DIRECTIONS → Every line below that holds the string "INDOOR" should be copied.

INPUT DATA →
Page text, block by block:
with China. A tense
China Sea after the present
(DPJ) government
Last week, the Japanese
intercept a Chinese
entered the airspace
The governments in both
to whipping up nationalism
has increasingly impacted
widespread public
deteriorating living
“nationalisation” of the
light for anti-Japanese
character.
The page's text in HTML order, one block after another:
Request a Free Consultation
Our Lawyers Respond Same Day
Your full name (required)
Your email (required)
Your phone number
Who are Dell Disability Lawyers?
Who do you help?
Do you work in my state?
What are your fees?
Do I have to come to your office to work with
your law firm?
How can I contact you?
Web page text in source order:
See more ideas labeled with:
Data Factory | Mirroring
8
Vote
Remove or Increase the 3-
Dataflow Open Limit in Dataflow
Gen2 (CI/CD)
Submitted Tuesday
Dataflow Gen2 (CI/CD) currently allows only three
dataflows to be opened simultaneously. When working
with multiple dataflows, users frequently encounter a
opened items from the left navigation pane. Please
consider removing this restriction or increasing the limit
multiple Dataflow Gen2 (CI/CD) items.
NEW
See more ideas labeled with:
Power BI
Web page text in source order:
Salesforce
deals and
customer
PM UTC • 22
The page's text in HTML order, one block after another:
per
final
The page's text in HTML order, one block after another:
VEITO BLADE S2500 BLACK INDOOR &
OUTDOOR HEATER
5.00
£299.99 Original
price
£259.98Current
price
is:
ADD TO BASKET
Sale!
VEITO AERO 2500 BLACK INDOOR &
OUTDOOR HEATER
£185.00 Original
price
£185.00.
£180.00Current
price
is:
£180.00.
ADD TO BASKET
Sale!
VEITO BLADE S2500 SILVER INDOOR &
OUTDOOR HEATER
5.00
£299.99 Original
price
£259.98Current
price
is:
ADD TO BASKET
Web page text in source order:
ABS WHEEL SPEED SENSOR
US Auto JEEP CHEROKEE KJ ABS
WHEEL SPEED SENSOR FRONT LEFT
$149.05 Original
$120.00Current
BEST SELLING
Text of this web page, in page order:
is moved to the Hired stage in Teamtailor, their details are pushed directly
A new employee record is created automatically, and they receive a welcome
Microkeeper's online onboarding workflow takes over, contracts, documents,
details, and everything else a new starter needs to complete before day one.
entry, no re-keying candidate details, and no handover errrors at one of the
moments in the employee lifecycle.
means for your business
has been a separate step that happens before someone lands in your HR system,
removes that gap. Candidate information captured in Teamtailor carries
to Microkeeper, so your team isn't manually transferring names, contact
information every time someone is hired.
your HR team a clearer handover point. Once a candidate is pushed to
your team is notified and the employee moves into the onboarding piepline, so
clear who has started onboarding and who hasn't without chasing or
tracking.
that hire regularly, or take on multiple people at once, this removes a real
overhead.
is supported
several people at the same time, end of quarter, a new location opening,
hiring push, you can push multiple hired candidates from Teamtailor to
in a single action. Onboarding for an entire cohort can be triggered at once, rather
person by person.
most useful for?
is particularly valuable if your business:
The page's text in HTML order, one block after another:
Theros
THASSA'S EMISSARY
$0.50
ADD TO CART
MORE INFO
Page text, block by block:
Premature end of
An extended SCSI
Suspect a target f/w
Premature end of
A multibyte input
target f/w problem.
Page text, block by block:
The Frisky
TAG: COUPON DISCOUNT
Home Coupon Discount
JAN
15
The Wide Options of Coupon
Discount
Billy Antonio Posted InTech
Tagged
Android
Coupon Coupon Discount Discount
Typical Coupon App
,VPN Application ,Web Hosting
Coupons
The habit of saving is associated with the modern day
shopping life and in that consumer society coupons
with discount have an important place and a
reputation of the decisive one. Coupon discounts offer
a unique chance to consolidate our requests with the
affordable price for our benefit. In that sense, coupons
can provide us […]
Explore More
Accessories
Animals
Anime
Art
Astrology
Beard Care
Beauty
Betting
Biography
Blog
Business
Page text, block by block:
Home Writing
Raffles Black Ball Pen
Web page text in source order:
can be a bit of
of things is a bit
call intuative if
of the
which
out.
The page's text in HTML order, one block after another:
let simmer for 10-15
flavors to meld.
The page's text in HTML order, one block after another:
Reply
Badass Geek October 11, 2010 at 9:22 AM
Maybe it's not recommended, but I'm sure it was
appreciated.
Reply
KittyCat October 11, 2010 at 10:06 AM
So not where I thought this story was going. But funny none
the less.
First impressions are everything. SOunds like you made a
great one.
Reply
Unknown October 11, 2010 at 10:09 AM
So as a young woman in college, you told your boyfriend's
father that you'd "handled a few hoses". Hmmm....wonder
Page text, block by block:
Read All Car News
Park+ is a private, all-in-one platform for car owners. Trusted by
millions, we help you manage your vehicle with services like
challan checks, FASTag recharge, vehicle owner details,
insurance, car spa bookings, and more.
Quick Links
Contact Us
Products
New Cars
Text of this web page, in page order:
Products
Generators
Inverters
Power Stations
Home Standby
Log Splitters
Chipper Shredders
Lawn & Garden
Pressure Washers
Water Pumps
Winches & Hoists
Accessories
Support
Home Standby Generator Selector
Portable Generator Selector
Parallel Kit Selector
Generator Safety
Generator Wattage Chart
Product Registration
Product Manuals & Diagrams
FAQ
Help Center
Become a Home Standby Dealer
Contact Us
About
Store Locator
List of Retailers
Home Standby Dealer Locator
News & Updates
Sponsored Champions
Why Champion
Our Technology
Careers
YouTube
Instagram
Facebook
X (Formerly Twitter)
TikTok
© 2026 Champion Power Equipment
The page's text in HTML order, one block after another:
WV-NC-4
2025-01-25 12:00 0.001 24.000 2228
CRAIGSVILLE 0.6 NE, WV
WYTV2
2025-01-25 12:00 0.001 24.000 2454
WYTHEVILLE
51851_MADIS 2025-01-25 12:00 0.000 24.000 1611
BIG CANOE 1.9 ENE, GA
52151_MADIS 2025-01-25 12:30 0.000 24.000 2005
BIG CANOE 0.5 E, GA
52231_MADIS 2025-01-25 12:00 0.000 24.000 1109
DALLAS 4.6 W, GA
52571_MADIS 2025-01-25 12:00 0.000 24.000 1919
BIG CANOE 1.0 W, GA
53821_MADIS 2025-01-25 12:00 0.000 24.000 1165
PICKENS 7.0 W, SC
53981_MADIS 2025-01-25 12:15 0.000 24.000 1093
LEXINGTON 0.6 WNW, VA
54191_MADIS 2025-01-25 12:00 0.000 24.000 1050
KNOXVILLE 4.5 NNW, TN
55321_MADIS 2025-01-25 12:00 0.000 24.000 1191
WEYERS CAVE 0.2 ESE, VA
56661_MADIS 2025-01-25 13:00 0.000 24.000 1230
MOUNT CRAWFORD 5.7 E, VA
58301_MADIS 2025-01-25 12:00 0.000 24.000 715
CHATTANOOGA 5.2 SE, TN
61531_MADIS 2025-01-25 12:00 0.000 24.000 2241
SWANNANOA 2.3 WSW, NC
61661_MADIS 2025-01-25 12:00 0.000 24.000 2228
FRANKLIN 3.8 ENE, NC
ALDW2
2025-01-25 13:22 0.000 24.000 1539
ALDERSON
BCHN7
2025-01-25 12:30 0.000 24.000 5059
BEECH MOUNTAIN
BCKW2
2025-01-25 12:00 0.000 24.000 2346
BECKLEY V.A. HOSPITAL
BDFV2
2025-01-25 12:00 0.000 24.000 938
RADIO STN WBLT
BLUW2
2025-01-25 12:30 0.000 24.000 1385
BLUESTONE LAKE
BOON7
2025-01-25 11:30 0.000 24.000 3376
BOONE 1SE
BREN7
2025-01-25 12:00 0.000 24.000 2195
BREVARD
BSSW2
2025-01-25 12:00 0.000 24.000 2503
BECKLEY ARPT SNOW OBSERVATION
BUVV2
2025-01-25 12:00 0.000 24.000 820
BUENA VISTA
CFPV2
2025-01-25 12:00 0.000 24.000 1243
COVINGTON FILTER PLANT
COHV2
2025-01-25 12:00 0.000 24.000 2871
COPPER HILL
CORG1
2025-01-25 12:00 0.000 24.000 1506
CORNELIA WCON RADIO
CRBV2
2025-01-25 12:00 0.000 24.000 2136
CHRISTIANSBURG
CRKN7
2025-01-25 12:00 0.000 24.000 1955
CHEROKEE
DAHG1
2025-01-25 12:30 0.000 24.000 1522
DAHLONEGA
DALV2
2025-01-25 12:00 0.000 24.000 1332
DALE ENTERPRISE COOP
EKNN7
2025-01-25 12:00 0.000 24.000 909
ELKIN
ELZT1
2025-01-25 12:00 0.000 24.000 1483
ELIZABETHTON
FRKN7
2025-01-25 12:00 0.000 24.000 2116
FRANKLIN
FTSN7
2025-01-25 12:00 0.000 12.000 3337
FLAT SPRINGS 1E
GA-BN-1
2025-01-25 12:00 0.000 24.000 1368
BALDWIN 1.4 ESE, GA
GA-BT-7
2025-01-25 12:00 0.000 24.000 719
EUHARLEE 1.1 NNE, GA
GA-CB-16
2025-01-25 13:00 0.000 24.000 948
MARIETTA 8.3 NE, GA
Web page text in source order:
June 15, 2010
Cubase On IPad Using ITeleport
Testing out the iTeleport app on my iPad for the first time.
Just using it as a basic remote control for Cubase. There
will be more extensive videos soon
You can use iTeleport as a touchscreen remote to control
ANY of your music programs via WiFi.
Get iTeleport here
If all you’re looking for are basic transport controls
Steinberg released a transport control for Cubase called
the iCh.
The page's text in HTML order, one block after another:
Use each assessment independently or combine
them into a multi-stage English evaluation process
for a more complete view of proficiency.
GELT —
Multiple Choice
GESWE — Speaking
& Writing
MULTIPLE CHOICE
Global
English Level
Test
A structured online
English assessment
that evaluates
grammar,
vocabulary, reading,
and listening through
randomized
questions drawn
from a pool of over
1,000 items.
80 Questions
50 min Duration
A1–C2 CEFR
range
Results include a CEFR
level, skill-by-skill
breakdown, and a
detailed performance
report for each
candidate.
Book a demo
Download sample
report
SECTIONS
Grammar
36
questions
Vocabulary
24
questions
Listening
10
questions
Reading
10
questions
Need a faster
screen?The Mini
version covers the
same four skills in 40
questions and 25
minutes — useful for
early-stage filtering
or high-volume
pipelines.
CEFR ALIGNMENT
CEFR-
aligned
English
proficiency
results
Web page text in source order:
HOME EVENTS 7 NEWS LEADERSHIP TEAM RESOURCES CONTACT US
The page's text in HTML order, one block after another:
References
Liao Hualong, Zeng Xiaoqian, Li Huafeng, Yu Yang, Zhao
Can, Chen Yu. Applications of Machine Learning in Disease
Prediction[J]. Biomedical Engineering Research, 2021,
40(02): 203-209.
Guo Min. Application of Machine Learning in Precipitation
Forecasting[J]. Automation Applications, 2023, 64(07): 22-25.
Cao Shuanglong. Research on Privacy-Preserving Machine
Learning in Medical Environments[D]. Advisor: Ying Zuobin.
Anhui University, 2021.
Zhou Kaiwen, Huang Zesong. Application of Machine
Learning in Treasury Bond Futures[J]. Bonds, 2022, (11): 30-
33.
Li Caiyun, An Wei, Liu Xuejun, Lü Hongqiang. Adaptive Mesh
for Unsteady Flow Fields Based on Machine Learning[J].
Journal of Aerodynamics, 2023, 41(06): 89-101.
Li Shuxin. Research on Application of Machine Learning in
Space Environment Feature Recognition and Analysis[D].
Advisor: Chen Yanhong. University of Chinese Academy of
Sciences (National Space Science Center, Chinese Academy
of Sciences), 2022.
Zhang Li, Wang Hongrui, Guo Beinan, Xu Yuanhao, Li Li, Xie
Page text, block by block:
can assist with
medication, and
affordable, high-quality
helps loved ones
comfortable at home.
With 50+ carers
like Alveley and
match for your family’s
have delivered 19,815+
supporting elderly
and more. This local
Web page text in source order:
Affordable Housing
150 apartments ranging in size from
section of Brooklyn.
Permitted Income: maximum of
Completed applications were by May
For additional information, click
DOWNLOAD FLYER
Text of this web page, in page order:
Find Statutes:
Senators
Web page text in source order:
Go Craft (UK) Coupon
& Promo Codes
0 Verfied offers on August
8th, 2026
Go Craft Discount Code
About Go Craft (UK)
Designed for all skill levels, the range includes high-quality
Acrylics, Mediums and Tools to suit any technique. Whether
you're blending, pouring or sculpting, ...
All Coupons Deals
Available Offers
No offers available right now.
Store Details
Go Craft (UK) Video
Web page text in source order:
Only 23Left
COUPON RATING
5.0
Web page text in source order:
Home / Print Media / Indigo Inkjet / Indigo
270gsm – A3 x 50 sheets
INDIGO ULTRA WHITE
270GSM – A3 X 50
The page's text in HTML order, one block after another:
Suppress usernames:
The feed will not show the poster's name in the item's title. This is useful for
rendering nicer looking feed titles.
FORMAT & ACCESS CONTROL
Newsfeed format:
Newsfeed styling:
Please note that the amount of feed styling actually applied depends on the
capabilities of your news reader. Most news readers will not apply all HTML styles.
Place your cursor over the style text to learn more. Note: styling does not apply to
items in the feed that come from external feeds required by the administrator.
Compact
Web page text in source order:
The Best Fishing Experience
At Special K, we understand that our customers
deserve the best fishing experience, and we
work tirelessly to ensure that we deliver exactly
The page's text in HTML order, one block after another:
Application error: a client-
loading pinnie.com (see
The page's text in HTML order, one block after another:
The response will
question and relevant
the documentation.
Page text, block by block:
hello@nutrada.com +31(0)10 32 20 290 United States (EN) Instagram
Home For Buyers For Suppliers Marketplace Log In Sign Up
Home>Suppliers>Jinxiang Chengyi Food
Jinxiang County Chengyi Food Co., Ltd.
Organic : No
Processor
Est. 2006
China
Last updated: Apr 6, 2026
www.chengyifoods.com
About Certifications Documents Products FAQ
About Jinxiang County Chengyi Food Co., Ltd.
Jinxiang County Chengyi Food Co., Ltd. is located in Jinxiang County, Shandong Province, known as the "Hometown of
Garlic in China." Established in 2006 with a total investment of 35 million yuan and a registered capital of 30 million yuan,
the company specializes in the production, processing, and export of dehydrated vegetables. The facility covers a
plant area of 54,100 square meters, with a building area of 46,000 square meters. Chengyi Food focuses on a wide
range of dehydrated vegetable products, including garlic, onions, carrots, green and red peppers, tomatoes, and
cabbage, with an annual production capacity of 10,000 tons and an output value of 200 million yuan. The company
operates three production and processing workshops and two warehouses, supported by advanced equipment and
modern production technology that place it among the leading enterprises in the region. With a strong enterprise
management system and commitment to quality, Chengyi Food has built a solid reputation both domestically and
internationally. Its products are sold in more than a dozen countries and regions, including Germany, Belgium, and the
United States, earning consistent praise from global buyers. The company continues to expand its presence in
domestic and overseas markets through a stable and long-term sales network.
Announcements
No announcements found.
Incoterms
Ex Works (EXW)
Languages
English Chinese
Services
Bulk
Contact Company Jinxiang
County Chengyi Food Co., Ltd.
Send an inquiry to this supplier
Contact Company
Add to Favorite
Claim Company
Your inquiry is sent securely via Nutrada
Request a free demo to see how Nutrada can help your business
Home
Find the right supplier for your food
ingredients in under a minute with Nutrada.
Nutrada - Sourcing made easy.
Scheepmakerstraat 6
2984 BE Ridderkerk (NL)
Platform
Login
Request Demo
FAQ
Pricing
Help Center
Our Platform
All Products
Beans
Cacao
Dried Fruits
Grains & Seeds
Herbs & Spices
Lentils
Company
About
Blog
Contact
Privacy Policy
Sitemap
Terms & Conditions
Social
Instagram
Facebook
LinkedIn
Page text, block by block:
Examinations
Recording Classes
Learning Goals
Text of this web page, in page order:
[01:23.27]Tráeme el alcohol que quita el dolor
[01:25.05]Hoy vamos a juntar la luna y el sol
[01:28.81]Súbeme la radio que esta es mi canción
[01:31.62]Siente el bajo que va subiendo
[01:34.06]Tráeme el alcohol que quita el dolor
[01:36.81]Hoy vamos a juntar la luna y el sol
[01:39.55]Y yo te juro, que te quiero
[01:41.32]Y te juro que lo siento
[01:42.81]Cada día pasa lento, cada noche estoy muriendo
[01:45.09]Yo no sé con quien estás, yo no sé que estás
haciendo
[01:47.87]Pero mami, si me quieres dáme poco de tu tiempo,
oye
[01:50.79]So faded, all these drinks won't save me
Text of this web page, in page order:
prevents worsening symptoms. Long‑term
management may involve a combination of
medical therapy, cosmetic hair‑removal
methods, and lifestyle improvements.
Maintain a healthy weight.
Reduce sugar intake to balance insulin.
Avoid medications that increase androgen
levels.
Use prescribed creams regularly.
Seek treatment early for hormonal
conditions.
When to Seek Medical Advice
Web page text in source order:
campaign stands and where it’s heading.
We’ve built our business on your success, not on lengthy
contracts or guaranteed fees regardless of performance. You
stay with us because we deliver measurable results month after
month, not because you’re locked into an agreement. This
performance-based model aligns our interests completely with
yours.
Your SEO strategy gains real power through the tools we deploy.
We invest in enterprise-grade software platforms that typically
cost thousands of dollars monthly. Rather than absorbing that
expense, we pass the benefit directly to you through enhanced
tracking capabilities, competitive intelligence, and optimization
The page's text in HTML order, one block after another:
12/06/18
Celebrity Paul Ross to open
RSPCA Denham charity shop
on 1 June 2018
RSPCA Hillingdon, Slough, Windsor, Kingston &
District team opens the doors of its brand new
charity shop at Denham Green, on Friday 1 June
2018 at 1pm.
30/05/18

RESPONSE →
VEITO BLADE S2500 BLACK INDOOR &
VEITO AERO 2500 BLACK INDOOR &
VEITO BLADE S2500 SILVER INDOOR &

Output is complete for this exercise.